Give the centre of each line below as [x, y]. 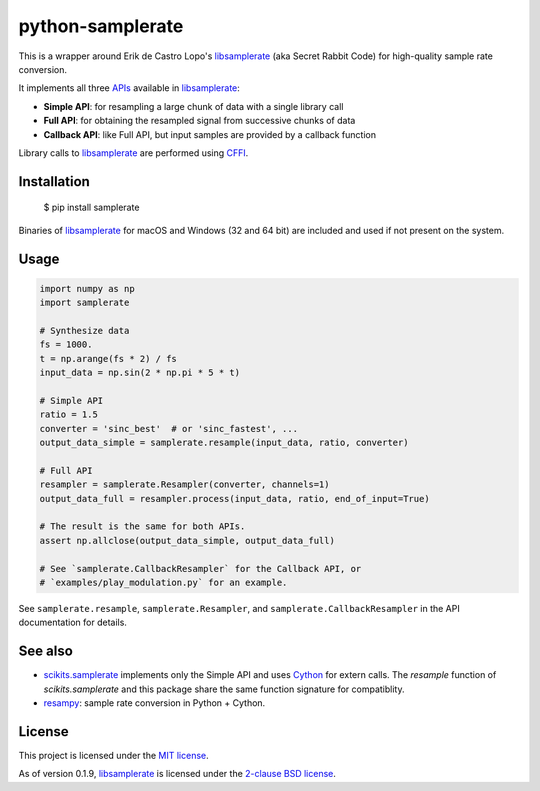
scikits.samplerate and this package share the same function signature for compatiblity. [224, 689]
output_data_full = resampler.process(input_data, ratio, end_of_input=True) [234, 498]
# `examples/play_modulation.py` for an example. [163, 582]
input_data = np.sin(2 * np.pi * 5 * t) [139, 373]
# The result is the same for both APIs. [142, 526]
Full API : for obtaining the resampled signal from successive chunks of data [199, 121]
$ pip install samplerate [91, 207]
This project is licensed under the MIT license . [113, 755]
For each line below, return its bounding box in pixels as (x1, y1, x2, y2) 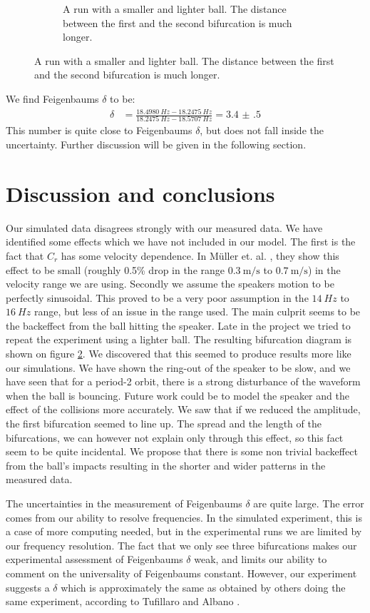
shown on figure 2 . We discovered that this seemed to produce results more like (6, 346, 351, 361)
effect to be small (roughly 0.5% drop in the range (6, 262, 225, 277)
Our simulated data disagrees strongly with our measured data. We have (6, 220, 323, 235)
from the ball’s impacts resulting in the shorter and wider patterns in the (6, 457, 326, 472)
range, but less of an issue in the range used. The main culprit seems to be (34, 304, 361, 319)
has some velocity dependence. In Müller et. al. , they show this (61, 248, 339, 263)
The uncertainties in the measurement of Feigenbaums (6, 496, 242, 511)
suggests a (6, 579, 50, 594)
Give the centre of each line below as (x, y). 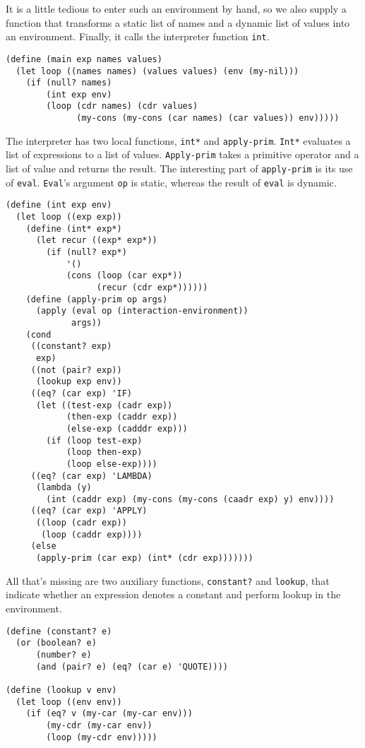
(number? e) (64, 654)
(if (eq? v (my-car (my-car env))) (109, 714)
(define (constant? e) (59, 631)
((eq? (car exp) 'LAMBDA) (91, 476)
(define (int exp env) (59, 205)
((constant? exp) (71, 346)
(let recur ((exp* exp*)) (96, 241)
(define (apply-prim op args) (97, 299)
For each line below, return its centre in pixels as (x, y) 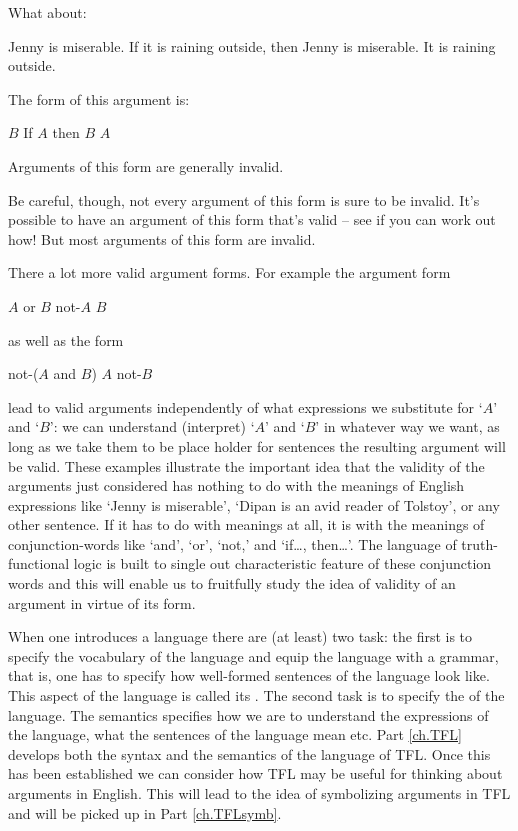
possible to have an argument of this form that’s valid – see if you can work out (252, 219)
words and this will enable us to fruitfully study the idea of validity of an (232, 583)
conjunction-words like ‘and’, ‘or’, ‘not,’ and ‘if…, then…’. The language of (232, 543)
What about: (47, 12)
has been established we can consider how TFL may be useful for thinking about (255, 773)
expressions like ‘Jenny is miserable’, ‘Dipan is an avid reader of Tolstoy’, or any (254, 504)
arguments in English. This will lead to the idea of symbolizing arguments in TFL (259, 793)
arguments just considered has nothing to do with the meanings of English (236, 485)
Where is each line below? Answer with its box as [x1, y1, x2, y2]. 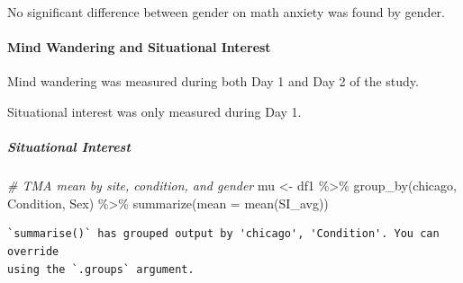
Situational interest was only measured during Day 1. [7, 102, 302, 120]
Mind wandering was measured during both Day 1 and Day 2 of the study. [7, 72, 419, 91]
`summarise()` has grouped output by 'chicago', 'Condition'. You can [7, 227, 440, 241]
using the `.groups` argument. [7, 262, 195, 276]
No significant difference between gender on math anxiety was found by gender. [7, 3, 445, 21]
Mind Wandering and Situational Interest [7, 38, 271, 57]
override [7, 244, 59, 258]
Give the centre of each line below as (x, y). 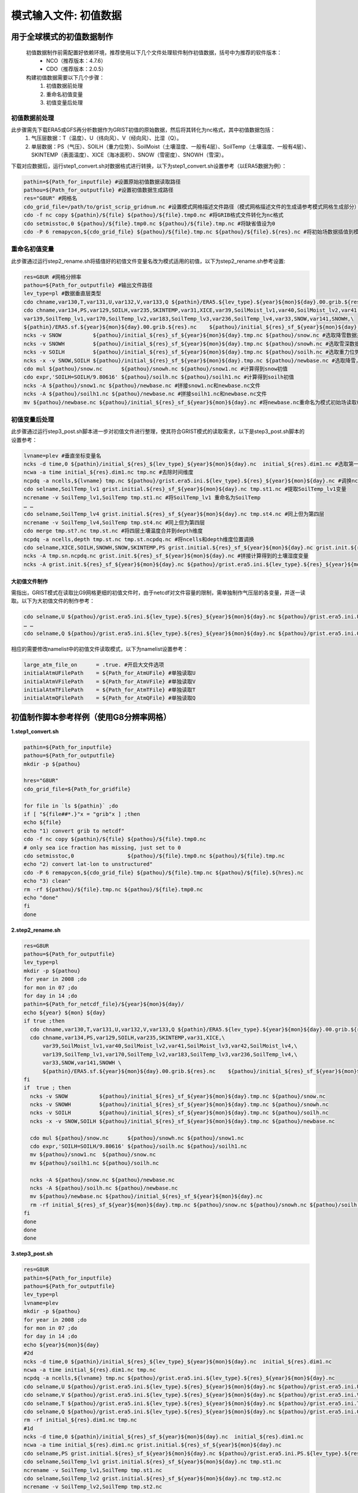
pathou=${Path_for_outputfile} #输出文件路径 (88, 285)
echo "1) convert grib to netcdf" (74, 831)
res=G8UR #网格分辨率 (53, 277)
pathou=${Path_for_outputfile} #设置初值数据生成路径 (98, 190)
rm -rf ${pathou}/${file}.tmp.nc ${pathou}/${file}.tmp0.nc (113, 889)
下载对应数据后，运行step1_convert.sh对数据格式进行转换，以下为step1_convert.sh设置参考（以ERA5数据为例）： (149, 166)
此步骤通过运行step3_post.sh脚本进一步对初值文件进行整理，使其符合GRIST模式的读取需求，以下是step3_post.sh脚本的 (158, 431)
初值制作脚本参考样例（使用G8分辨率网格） (91, 717)
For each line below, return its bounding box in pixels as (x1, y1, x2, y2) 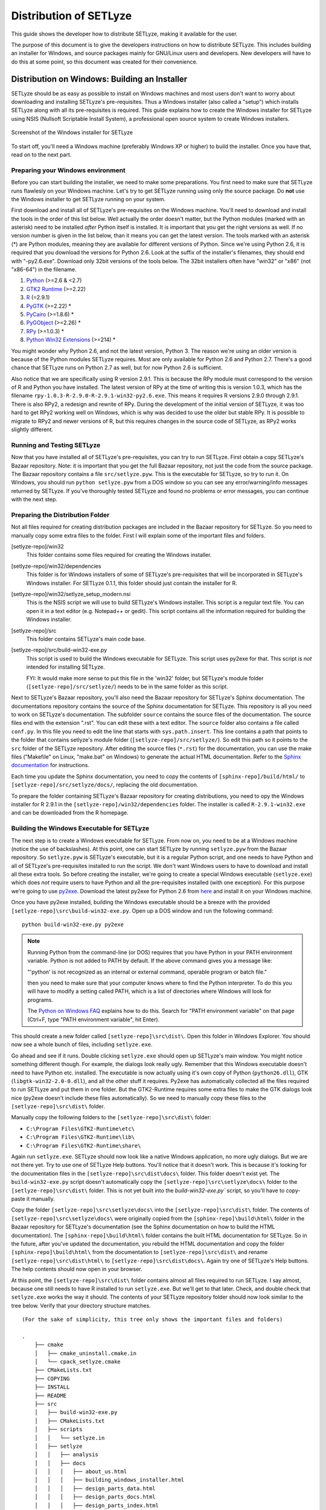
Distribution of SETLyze (11, 9, 132, 22)
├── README (34, 1392, 67, 1399)
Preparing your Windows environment (11, 166, 126, 175)
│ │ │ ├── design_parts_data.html (34, 1485, 156, 1492)
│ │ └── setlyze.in (34, 1434, 105, 1441)
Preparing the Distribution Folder (11, 510, 110, 519)
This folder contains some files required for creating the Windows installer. (26, 551, 212, 559)
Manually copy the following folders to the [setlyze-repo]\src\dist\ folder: (11, 1114, 211, 1121)
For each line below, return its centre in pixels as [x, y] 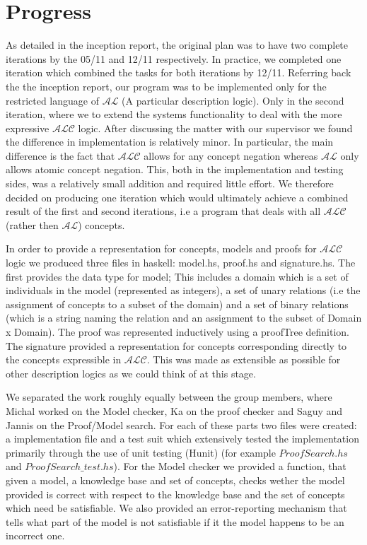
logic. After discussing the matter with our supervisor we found [215, 128]
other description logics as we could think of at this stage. [131, 373]
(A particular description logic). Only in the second [233, 100]
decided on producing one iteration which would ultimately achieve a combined [177, 197]
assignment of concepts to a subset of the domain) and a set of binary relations [177, 304]
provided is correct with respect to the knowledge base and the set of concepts [175, 494]
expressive [28, 128]
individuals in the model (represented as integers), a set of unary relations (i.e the [183, 290]
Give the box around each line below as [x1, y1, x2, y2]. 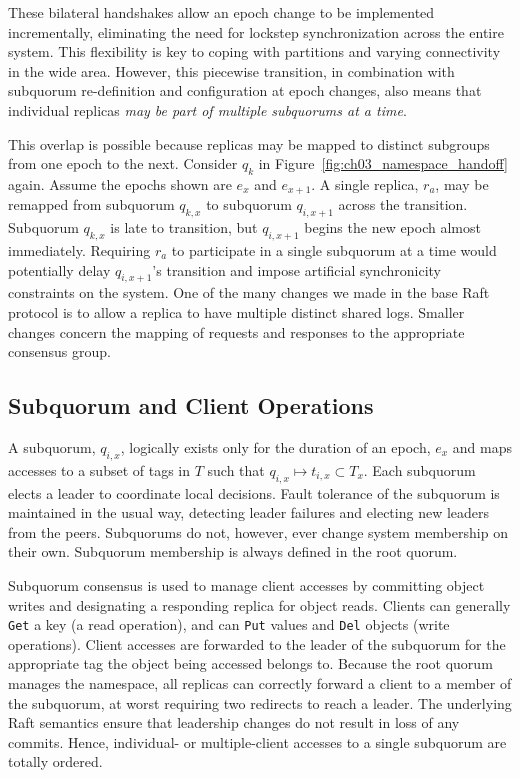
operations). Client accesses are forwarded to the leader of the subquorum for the [8, 633, 506, 654]
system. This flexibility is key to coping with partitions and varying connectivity [8, 41, 501, 62]
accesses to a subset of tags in [8, 459, 191, 480]
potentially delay [8, 259, 111, 280]
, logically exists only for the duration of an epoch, [120, 436, 431, 457]
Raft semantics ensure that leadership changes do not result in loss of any [8, 712, 460, 733]
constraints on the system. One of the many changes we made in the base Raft [8, 282, 490, 303]
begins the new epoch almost [304, 217, 481, 238]
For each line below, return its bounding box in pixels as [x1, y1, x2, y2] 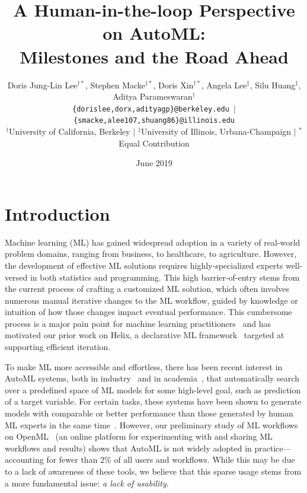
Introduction [5, 201, 110, 225]
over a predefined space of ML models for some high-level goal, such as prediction [5, 383, 301, 396]
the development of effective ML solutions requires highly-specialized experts [5, 259, 283, 271]
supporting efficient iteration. [5, 341, 111, 353]
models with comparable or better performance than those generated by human [5, 407, 293, 419]
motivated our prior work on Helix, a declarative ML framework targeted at [5, 329, 284, 341]
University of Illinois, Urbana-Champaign [141, 125, 292, 137]
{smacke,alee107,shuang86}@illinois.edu [73, 116, 235, 125]
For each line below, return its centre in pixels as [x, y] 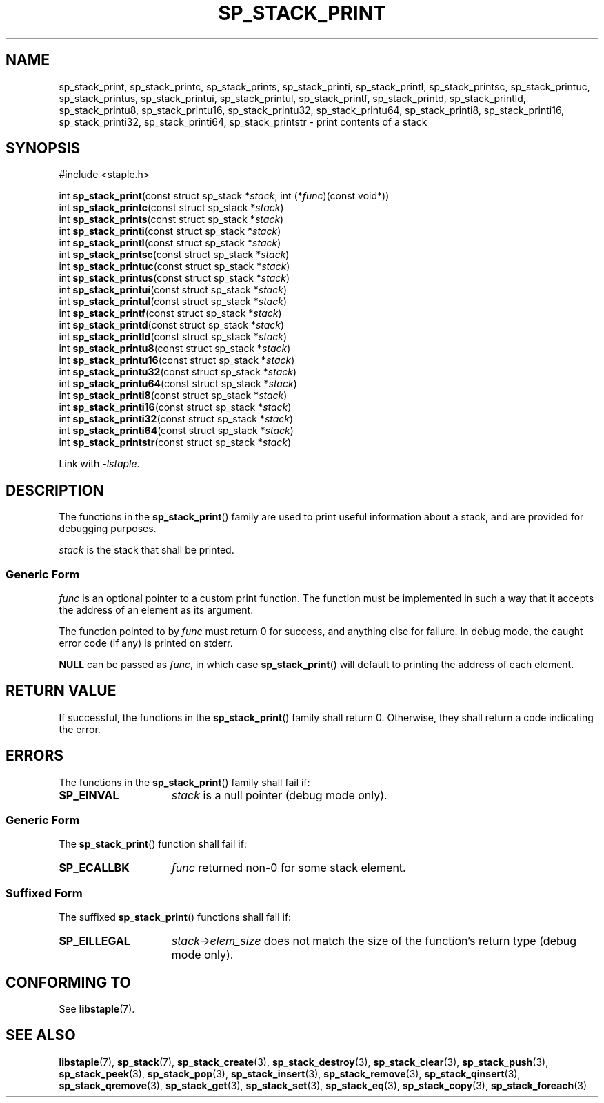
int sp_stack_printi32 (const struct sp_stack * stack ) [176, 419]
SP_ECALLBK [94, 868]
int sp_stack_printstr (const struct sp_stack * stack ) [175, 442]
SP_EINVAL [89, 795]
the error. [80, 729]
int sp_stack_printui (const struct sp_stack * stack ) [173, 290]
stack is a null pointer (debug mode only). [279, 795]
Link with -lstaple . [99, 464]
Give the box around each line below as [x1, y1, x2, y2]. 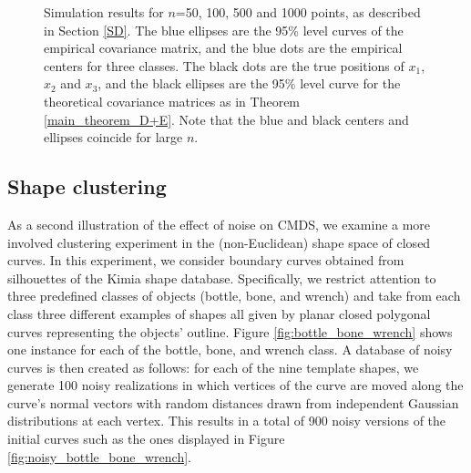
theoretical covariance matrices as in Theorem [44, 91, 301, 110]
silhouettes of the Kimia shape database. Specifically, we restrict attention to [7, 268, 436, 287]
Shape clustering [7, 172, 167, 201]
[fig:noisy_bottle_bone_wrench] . [7, 447, 192, 466]
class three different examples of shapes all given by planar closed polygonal [7, 303, 431, 323]
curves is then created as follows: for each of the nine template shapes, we [7, 357, 419, 376]
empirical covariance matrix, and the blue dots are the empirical [44, 38, 403, 57]
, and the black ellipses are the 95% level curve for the [97, 74, 401, 93]
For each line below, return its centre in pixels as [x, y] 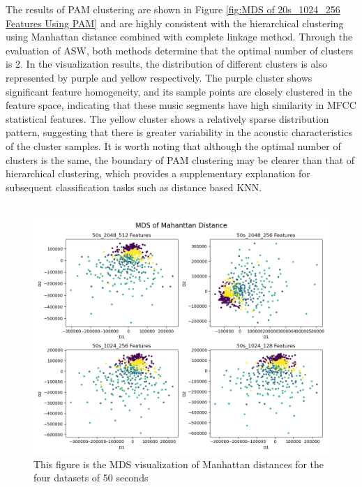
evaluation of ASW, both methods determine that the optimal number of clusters [180, 50]
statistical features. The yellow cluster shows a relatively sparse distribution [167, 118]
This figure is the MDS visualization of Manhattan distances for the [179, 464]
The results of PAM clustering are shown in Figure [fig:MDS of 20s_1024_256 [173, 9]
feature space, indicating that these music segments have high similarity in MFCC [181, 105]
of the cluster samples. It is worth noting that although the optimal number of [173, 145]
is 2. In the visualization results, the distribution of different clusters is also [166, 64]
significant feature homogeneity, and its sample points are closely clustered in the [179, 91]

§ What needs to be done: With the pictures omitted, copy exactly the lines of the listing above starting at the line containing "expressive [28, 128]" and ending at the line containing "class three different", both included.

§ Result of the exercise:
expressive [28, 128]
individuals in the model (represented as integers), a set of unary relations (i.e the [183, 290]
Give the box around each line below as [x1, y1, x2, y2]. 
operations). Client accesses are forwarded to the leader of the subquorum for the [8, 633, 506, 654]
system. This flexibility is key to coping with partitions and varying connectivity [8, 41, 501, 62]
accesses to a subset of tags in [8, 459, 191, 480]
potentially delay [8, 259, 111, 280]
, logically exists only for the duration of an epoch, [120, 436, 431, 457]
Raft semantics ensure that leadership changes do not result in loss of any [8, 712, 460, 733]
constraints on the system. One of the many changes we made in the base Raft [8, 282, 490, 303]
begins the new epoch almost [304, 217, 481, 238]
For each line below, return its bounding box in pixels as [x1, y1, x2, y2] 
Introduction [5, 201, 110, 225]
over a predefined space of ML models for some high-level goal, such as prediction [5, 383, 301, 396]
the development of effective ML solutions requires highly-specialized experts [5, 259, 283, 271]
supporting efficient iteration. [5, 341, 111, 353]
models with comparable or better performance than those generated by human [5, 407, 293, 419]
motivated our prior work on Helix, a declarative ML framework targeted at [5, 329, 284, 341]
University of Illinois, Urbana-Champaign [141, 125, 292, 137]
{smacke,alee107,shuang86}@illinois.edu [73, 116, 235, 125]
For each line below, return its centre in pixels as [x, y] 
int sp_stack_printi32 (const struct sp_stack * stack ) [176, 419]
SP_ECALLBK [94, 868]
int sp_stack_printstr (const struct sp_stack * stack ) [175, 442]
SP_EINVAL [89, 795]
the error. [80, 729]
int sp_stack_printui (const struct sp_stack * stack ) [173, 290]
stack is a null pointer (debug mode only). [279, 795]
Link with -lstaple . [99, 464]
Give the box around each line below as [x1, y1, x2, y2]. 
theoretical covariance matrices as in Theorem [44, 91, 301, 110]
silhouettes of the Kimia shape database. Specifically, we restrict attention to [7, 268, 436, 287]
Shape clustering [7, 172, 167, 201]
[fig:noisy_bottle_bone_wrench] . [7, 447, 192, 466]
class three different examples of shapes all given by planar closed polygonal [7, 303, 431, 323]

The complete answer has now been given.